Transforming the mental health workforce is fundamental to creating sufficient capacity to deliver accessible, quality services and good outcomes for CYP. Stepping Forward to 2020/2021 [67] outlined the mental health workforce plan for England to support delivery of the Five Year Forward View for Mental Health [25]. The report highlighted the importance of addressing retention of staff as well as recruitment, recognising the importance of supporting staff mental health and well-being. The report also identified the need to develop new roles such as Child Well-Being Practitioners as well as a wider roll of recently developed roles, such as advanced practitioners, physician associates, non-medical prescribers, nursing associates and allied health professionals, including pharmacists. The NHS Long Term Workforce Plan (2023) sets out a comprehensive workforce plan to meet the needs of a changing population, including the expansion of psychiatrists, mental health nurses and psychological professionals [68].

Developing integrated care models means building flexible teams working across organisational boundaries and ensuring they have the full range of skills and expertise to respond to service user needs in different settings.

Professionals supporting children with mental health needs may work in a variety of different settings and come from a variety of different backgrounds. Therefore, consideration needs to be given to the training of the wider workforce within communities as well as those working in specialist mental health settings. Staff working in front line community services should also have access to regular supervision and consultation to support provision of effective services. Maintaining staff well-being is also crucial for sustaining the growth of the workforce, as poor well-being can culminate in problems with the retention of staff.

The children and young people’s IAPT (Improving Access to Psychological Therapy) programme provides an important opportunity for training the workforce. It seeks to combine evidence-based practice with user involvement and outcome evaluation to embed best practice in child mental health. It includes 5 key principles underlying transformation: participation, increasing mental health awareness and reducing stigma, improving access and engagement, delivering evidence-based therapy and demonstrating outcomes and accountability through data collection.

Summary

In recent years, there has been an unprecedented focus on mental health within the NHS, providing greater transparency regarding the needs of CYP, as well as the commissioning and service delivery required to meet those needs. A third of all mental health problems have been established by the age of 14, rising to almost two-thirds by age 24 [Reference Solmi, Radua and Olivola69]. It is likely that the Covid-19 pandemic has further broadened income gaps between households, putting more CYP at risk [6].
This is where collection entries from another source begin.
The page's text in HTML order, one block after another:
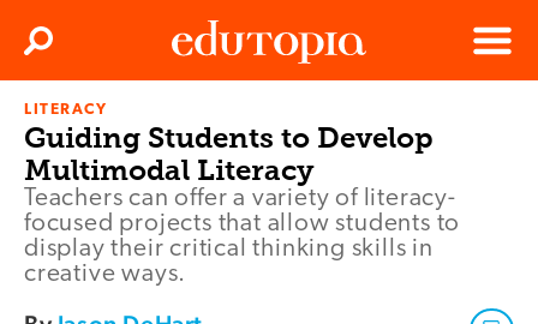
Menu
Search
LITERACY
Guiding Students to Develop
Multimodal Literacy
Teachers can offer a variety of literacy-
focused projects that allow students to
display their critical thinking skills in
creative ways.
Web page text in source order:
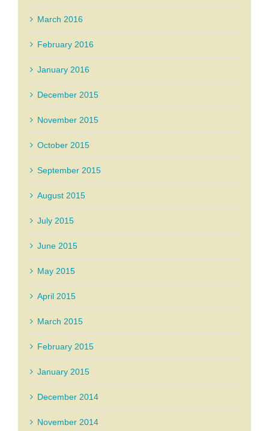
March 2016
February 2016
January 2016
December 2015
November 2015
October 2015
September 2015
August 2015
July 2015
June 2015
May 2015
April 2015
March 2015
February 2015
January 2015
December 2014
November 2014
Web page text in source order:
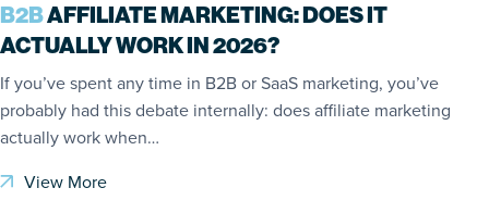
B2BAFFILIATE MARKETING: DOES IT
ACTUALLY WORK IN 2026?
If you’ve spent any time in B2B or SaaS marketing, you’ve
probably had this debate internally: does affiliate marketing
actually work when…
View More
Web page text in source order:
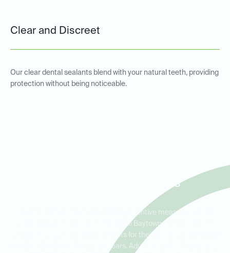
Clear and Discreet
Our clear dental sealants blend with your natural teeth, providing
protection without being noticeable.
Belvieu, and Highlands
Dental sealants are an excellent preventive measure for both
children and adults. At Ideal Dental Baytown, we encourage
parents to consider dental sealants for their kids to protect their
teeth during the cavity-prone years. Adults can also benefit from
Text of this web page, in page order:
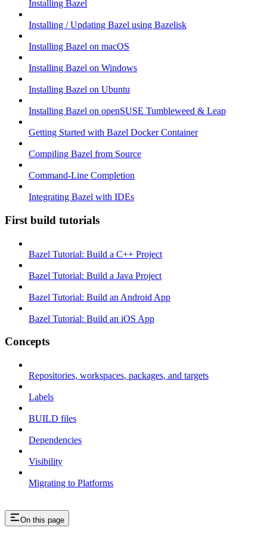
Installing Bazel
Installing / Updating Bazel using Bazelisk
Installing Bazel on macOS
Installing Bazel on Windows
Installing Bazel on Ubuntu
Installing Bazel on openSUSE Tumbleweed & Leap
Getting Started with Bazel Docker Container
Compiling Bazel from Source
Command-Line Completion
Integrating Bazel with IDEs
First build tutorials
Bazel Tutorial: Build a C++ Project
Bazel Tutorial: Build a Java Project
Bazel Tutorial: Build an Android App
Bazel Tutorial: Build an iOS App
Concepts
Repositories, workspaces, packages, and targets
Labels
BUILD files
Dependencies
Visibility
Migrating to Platforms
On this page
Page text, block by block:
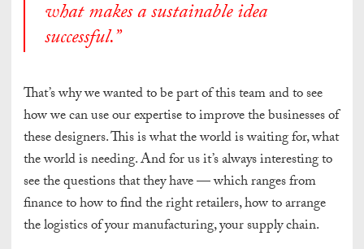
what makes a sustainable idea
successful.”
That’s why we wanted to be part of this team and to see
how we can use our expertise to improve the businesses of
these designers. This is what the world is waiting for, what
the world is needing. And for us it’s always interesting to
see the questions that they have — which ranges from
finance to how to find the right retailers, how to arrange
the logistics of your manufacturing, your supply chain.
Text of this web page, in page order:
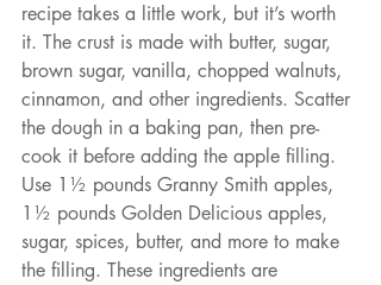
recipe takes a little work, but it’s worth
it. The crust is made with butter, sugar,
brown sugar, vanilla, chopped walnuts,
cinnamon, and other ingredients. Scatter
the dough in a baking pan, then pre-
cook it before adding the apple filling.
Use 1½ pounds Granny Smith apples,
1½ pounds Golden Delicious apples,
sugar, spices, butter, and more to make
the filling. These ingredients are
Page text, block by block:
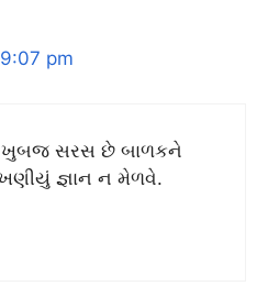
pm
સરસ છે બાળકને
જ્ઞાન ન મેળવે.
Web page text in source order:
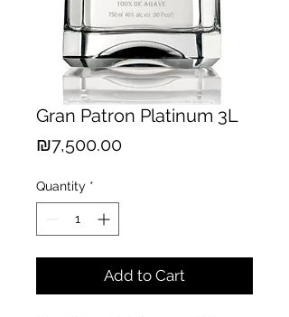
Gran Patron Platinum 3L
₪7,500.00Price
Quantity *
Add to Cart
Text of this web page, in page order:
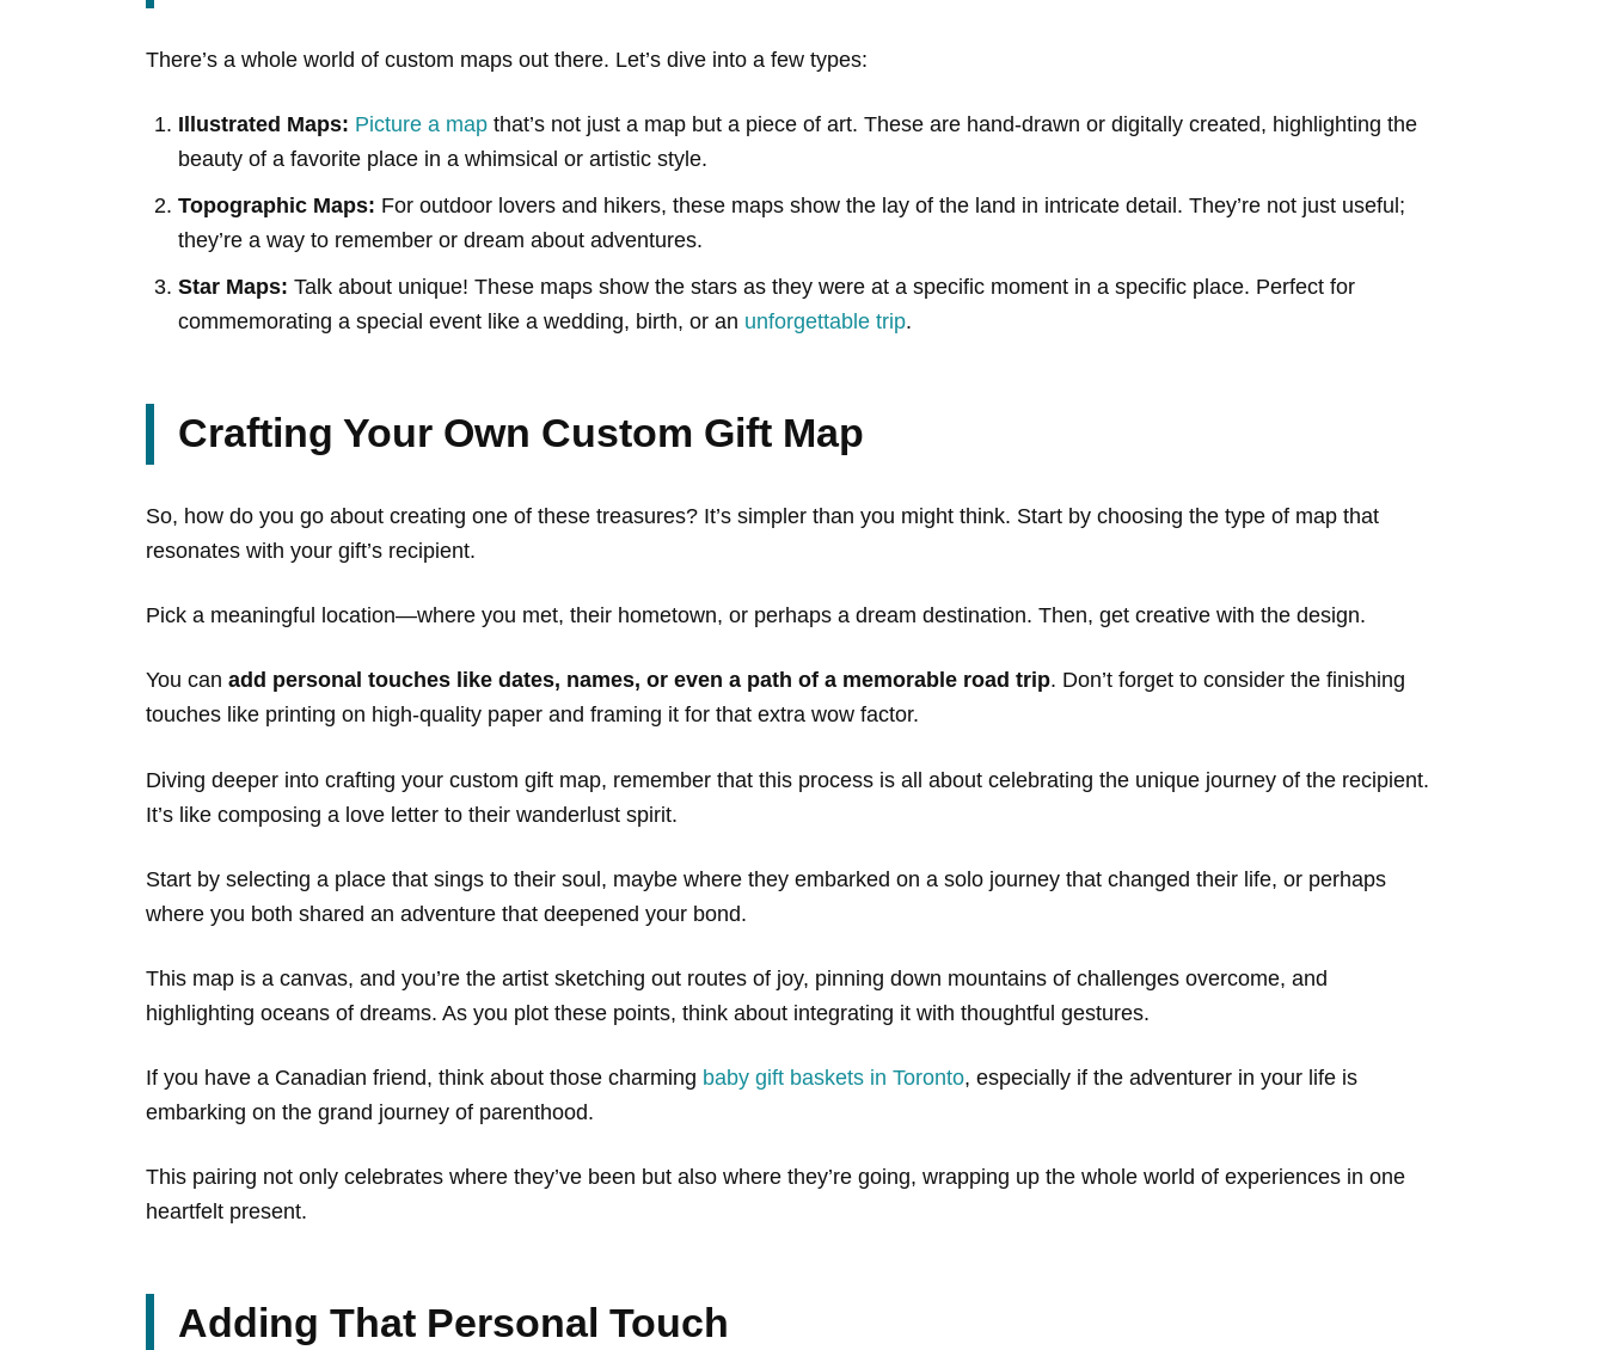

Important principles in delivering effective CYPMH services include the need to: build resilience, consider prevention and early intervention, as well as developing a clear joined-up approach linking services through care pathways. Delivering evidence-based interventions for young people with mental health needs requires a sustainable, well-supported workforce with the relevant skills and competencies working across the full system.

New models of care can stimulate effective collaboration between commissioners and providers to develop integrated, accessible services for all. Expanding access to digital services can enable more people to receive effective care and provide greater accessibility and choice. A system-wide focus on quality improvement can support staff and patients to improve care through effective use of data, with support from professional networks. All new models must be developed in partnership with experts-by-experience, carers and community and voluntary organisations. Systemic investment in services and the staff who provide them is needed to meet the ambitions set by governments.